Instructions to follow
The lines below, from the one holding "Text of this" through the final line, are to be copied exactly, with no other lines and no pictures.

Saved entries
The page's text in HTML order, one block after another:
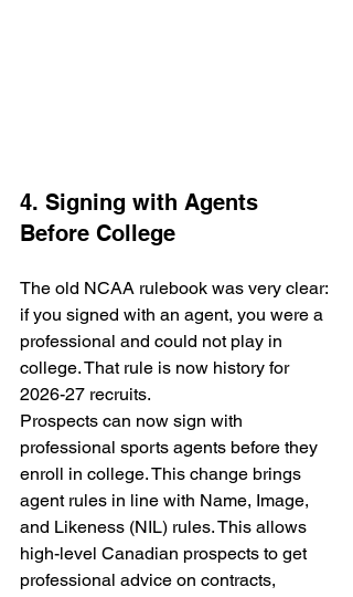
4. Signing with Agents
Before College
The old NCAA rulebook was very clear:
if you signed with an agent, you were a
professional and could not play in
college. That rule is now history for
2026-27 recruits.
Prospects can now sign with
professional sports agents before they
enroll in college. This change brings
agent rules in line with Name, Image,
and Likeness (NIL) rules. This allows
high-level Canadian prospects to get
professional advice on contracts,
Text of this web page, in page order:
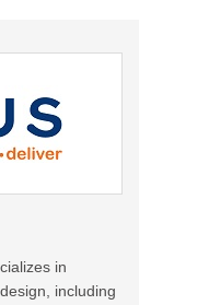
in
including
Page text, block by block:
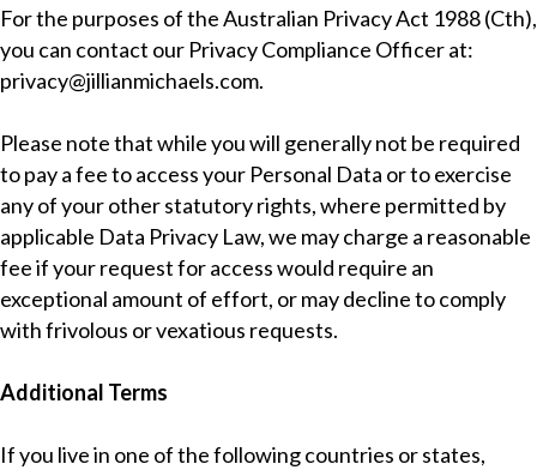
For the purposes of the Australian Privacy Act 1988 (Cth),
you can contact our Privacy Compliance Officer at:
privacy@jillianmichaels.com.
Please note that while you will generally not be required
to pay a fee to access your Personal Data or to exercise
any of your other statutory rights, where permitted by
applicable Data Privacy Law, we may charge a reasonable
fee if your request for access would require an
exceptional amount of effort, or may decline to comply
with frivolous or vexatious requests.
Additional Terms
If you live in one of the following countries or states,
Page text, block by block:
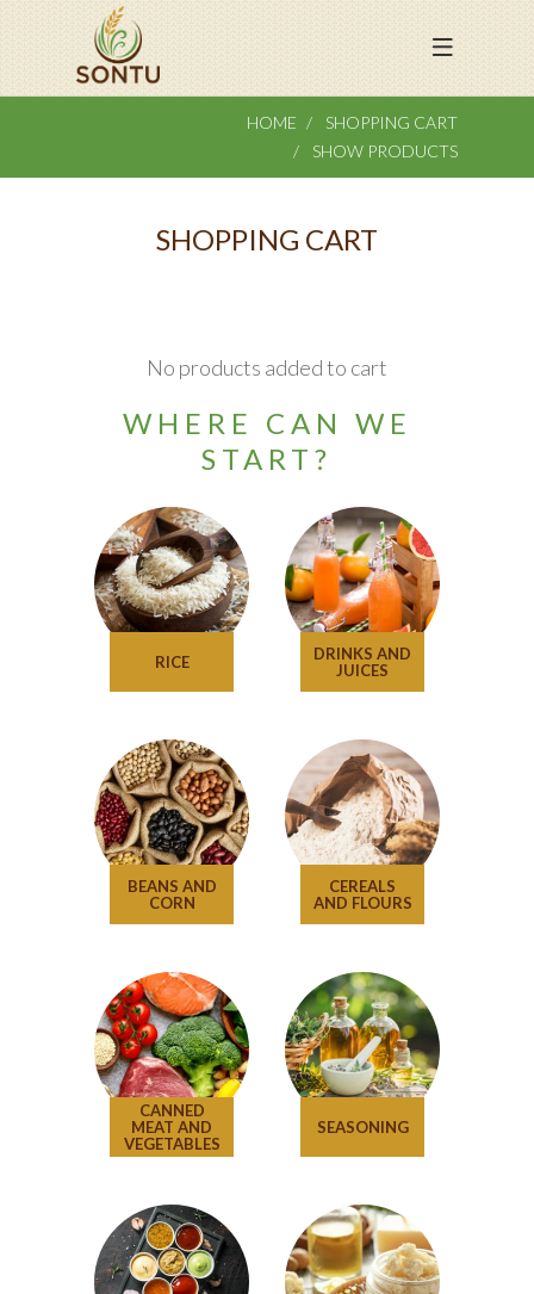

Answer space
Text of this web page, in page order:
in
including
Page text, block by block:
For the purposes of the Australian Privacy Act 1988 (Cth),
you can contact our Privacy Compliance Officer at:
privacy@jillianmichaels.com.
Please note that while you will generally not be required
to pay a fee to access your Personal Data or to exercise
any of your other statutory rights, where permitted by
applicable Data Privacy Law, we may charge a reasonable
fee if your request for access would require an
exceptional amount of effort, or may decline to comply
with frivolous or vexatious requests.
Additional Terms
If you live in one of the following countries or states,
Page text, block by block:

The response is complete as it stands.